=== WHAT THE EXERCISE ASKS ===
Would you restate every entry below word for word? Leave out the pictures.

[EXERCISE DATA Boundary: Start]

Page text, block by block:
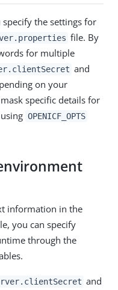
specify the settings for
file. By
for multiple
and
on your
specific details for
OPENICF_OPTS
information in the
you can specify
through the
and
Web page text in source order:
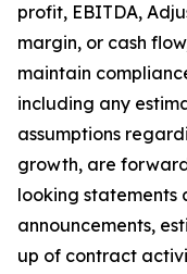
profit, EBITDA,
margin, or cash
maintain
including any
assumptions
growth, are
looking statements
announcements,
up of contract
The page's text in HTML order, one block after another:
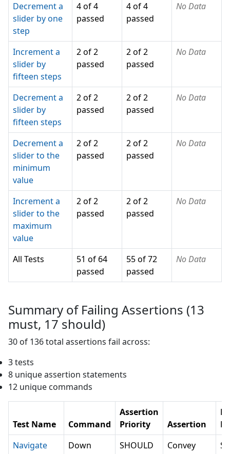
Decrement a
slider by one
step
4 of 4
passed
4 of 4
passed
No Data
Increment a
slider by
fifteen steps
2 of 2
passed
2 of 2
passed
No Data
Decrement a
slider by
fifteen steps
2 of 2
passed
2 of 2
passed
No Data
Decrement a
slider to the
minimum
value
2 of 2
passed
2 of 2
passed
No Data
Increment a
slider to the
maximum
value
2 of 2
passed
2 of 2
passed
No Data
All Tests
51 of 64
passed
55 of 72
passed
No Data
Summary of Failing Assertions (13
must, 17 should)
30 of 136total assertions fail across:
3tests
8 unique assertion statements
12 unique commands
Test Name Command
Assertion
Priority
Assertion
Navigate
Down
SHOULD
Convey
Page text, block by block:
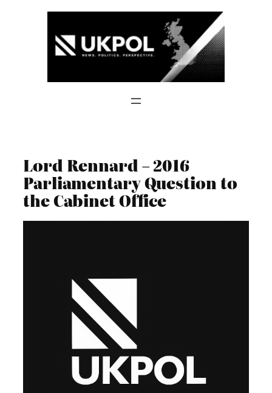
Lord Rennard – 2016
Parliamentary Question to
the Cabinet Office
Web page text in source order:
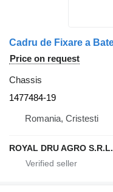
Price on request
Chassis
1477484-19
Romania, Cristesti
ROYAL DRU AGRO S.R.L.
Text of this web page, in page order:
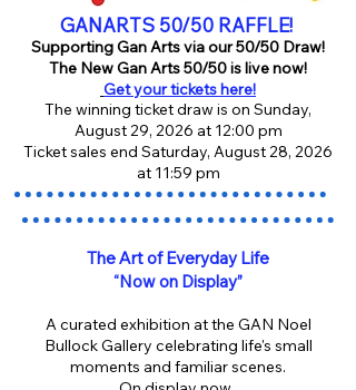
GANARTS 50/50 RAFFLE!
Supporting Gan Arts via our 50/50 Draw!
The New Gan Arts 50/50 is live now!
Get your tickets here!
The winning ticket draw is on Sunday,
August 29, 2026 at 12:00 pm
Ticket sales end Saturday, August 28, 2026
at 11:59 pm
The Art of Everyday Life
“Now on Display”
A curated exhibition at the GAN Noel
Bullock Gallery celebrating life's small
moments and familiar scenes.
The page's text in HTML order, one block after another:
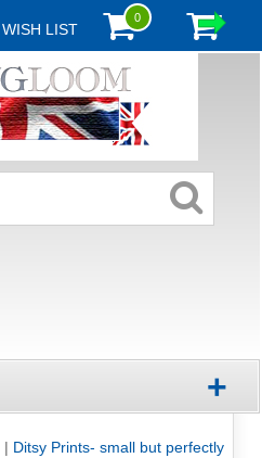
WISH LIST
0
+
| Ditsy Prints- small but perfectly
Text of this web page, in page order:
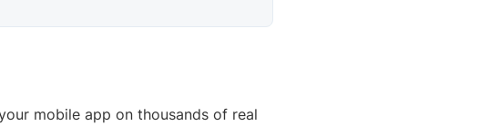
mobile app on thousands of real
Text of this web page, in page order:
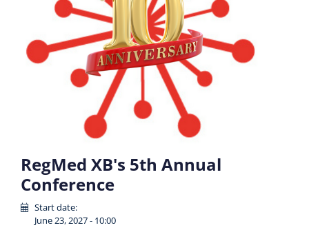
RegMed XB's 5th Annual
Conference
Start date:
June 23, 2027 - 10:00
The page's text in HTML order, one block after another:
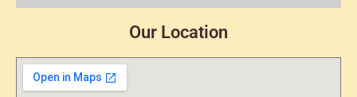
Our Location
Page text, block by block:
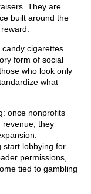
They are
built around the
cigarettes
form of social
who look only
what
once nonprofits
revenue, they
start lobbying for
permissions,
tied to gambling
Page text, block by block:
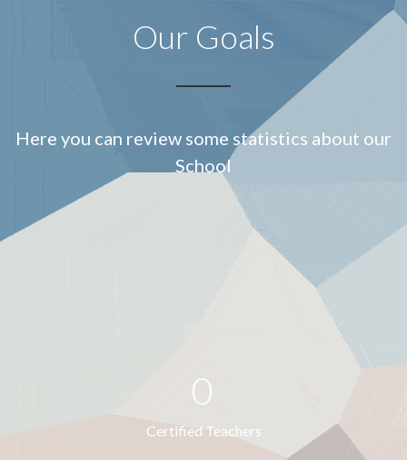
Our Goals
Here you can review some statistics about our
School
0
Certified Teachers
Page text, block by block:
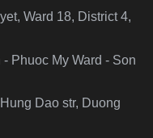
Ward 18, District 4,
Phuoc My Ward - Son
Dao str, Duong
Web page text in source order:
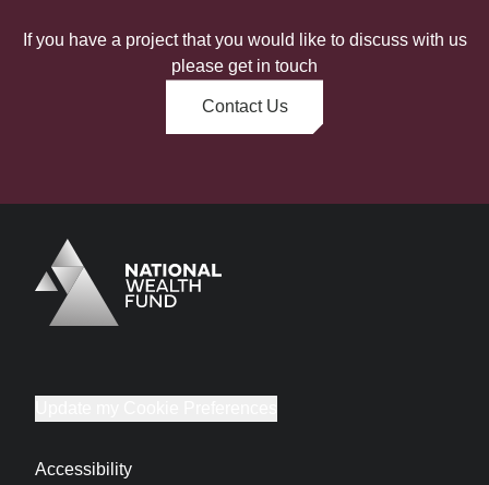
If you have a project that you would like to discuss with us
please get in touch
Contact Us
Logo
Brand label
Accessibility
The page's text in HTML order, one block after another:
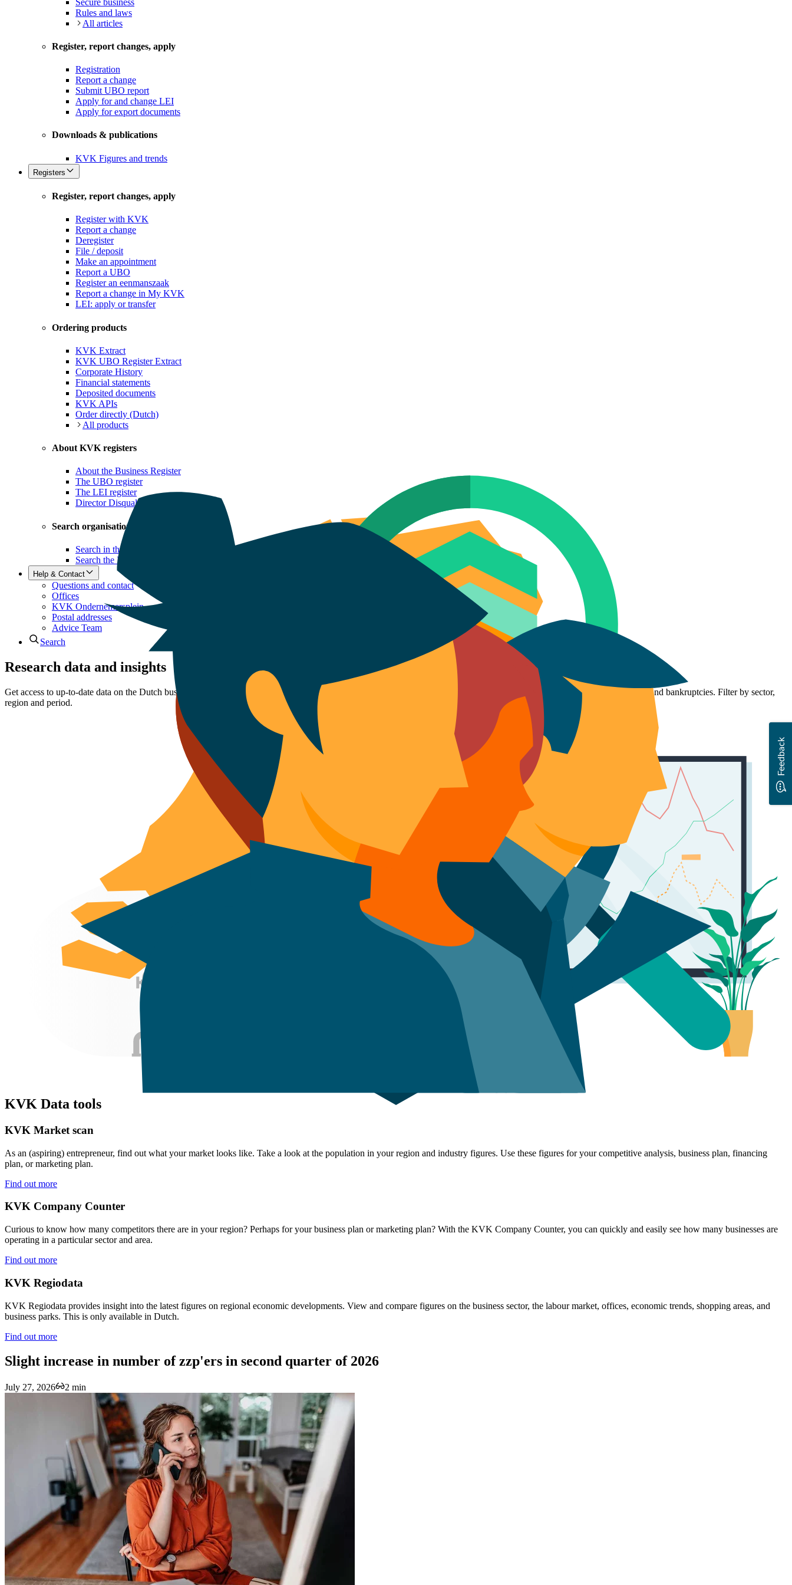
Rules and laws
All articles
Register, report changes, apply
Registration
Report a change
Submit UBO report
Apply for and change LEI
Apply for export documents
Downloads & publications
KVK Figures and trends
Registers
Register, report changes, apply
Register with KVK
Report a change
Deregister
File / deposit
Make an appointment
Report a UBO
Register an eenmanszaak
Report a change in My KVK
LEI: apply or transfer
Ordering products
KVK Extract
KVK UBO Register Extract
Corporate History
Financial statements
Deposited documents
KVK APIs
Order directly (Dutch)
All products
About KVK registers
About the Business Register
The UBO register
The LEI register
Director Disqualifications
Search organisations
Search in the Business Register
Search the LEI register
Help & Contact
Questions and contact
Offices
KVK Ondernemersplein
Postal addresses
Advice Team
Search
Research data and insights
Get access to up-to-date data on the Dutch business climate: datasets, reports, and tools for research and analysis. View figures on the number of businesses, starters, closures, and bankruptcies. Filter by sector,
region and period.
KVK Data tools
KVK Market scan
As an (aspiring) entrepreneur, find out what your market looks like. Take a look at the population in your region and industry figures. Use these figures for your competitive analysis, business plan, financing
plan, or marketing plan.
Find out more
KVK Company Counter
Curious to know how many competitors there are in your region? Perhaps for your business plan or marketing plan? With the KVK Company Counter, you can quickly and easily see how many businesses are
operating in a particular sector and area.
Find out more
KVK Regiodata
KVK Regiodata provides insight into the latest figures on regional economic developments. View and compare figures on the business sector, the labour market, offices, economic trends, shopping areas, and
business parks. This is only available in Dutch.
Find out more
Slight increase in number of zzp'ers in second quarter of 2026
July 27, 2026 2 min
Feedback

[EXERCISE DATA Boundary: End]

=== OUTPUT FOR THIS EXERCISE ===
Page text, block by block:
specify the settings for
file. By
for multiple
and
on your
specific details for
OPENICF_OPTS
information in the
you can specify
through the
and
Web page text in source order:
profit, EBITDA,
margin, or cash
maintain
including any
assumptions
growth, are
looking statements
announcements,
up of contract
The page's text in HTML order, one block after another:
Decrement a
slider by one
step
4 of 4
passed
4 of 4
passed
No Data
Increment a
slider by
fifteen steps
2 of 2
passed
2 of 2
passed
No Data
Decrement a
slider by
fifteen steps
2 of 2
passed
2 of 2
passed
No Data
Decrement a
slider to the
minimum
value
2 of 2
passed
2 of 2
passed
No Data
Increment a
slider to the
maximum
value
2 of 2
passed
2 of 2
passed
No Data
All Tests
51 of 64
passed
55 of 72
passed
No Data
Summary of Failing Assertions (13
must, 17 should)
30 of 136total assertions fail across:
3tests
8 unique assertion statements
12 unique commands
Test Name Command
Assertion
Priority
Assertion
Navigate
Down
SHOULD
Convey
Page text, block by block:
Lord Rennard – 2016
Parliamentary Question to
the Cabinet Office
Web page text in source order:
Price on request
Chassis
1477484-19
Romania, Cristesti
ROYAL DRU AGRO S.R.L.
Text of this web page, in page order:
GANARTS 50/50 RAFFLE!
Supporting Gan Arts via our 50/50 Draw!
The New Gan Arts 50/50 is live now!
Get your tickets here!
The winning ticket draw is on Sunday,
August 29, 2026 at 12:00 pm
Ticket sales end Saturday, August 28, 2026
at 11:59 pm
The Art of Everyday Life
“Now on Display”
A curated exhibition at the GAN Noel
Bullock Gallery celebrating life's small
moments and familiar scenes.
The page's text in HTML order, one block after another:
WISH LIST
0
+
| Ditsy Prints- small but perfectly
Text of this web page, in page order:
mobile app on thousands of real
Text of this web page, in page order:
RegMed XB's 5th Annual
Conference
Start date:
June 23, 2027 - 10:00
The page's text in HTML order, one block after another:
Our Location
Page text, block by block:
They are
built around the
cigarettes
form of social
who look only
what
once nonprofits
revenue, they
start lobbying for
permissions,
tied to gambling
Page text, block by block:
Our Goals
Here you can review some statistics about our
School
0
Certified Teachers
Page text, block by block:
Ward 18, District 4,
Phuoc My Ward - Son
Dao str, Duong
Web page text in source order:
If you have a project that you would like to discuss with us
please get in touch
Contact Us
Logo
Brand label
Accessibility
The page's text in HTML order, one block after another:
Rules and laws
All articles
Register, report changes, apply
Registration
Report a change
Submit UBO report
Apply for and change LEI
Apply for export documents
Downloads & publications
KVK Figures and trends
Registers
Register, report changes, apply
Register with KVK
Report a change
Deregister
File / deposit
Make an appointment
Report a UBO
Register an eenmanszaak
Report a change in My KVK
LEI: apply or transfer
Ordering products
KVK Extract
KVK UBO Register Extract
Corporate History
Financial statements
Deposited documents
KVK APIs
Order directly (Dutch)
All products
About KVK registers
About the Business Register
The UBO register
The LEI register
Director Disqualifications
Search organisations
Search in the Business Register
Search the LEI register
Help & Contact
Questions and contact
Offices
KVK Ondernemersplein
Postal addresses
Advice Team
Search
Research data and insights
Get access to up-to-date data on the Dutch business climate: datasets, reports, and tools for research and analysis. View figures on the number of businesses, starters, closures, and bankruptcies. Filter by sector,
region and period.
KVK Data tools
KVK Market scan
As an (aspiring) entrepreneur, find out what your market looks like. Take a look at the population in your region and industry figures. Use these figures for your competitive analysis, business plan, financing
plan, or marketing plan.
Find out more
KVK Company Counter
Curious to know how many competitors there are in your region? Perhaps for your business plan or marketing plan? With the KVK Company Counter, you can quickly and easily see how many businesses are
operating in a particular sector and area.
Find out more
KVK Regiodata
KVK Regiodata provides insight into the latest figures on regional economic developments. View and compare figures on the business sector, the labour market, offices, economic trends, shopping areas, and
business parks. This is only available in Dutch.
Find out more
Slight increase in number of zzp'ers in second quarter of 2026
July 27, 2026 2 min
Feedback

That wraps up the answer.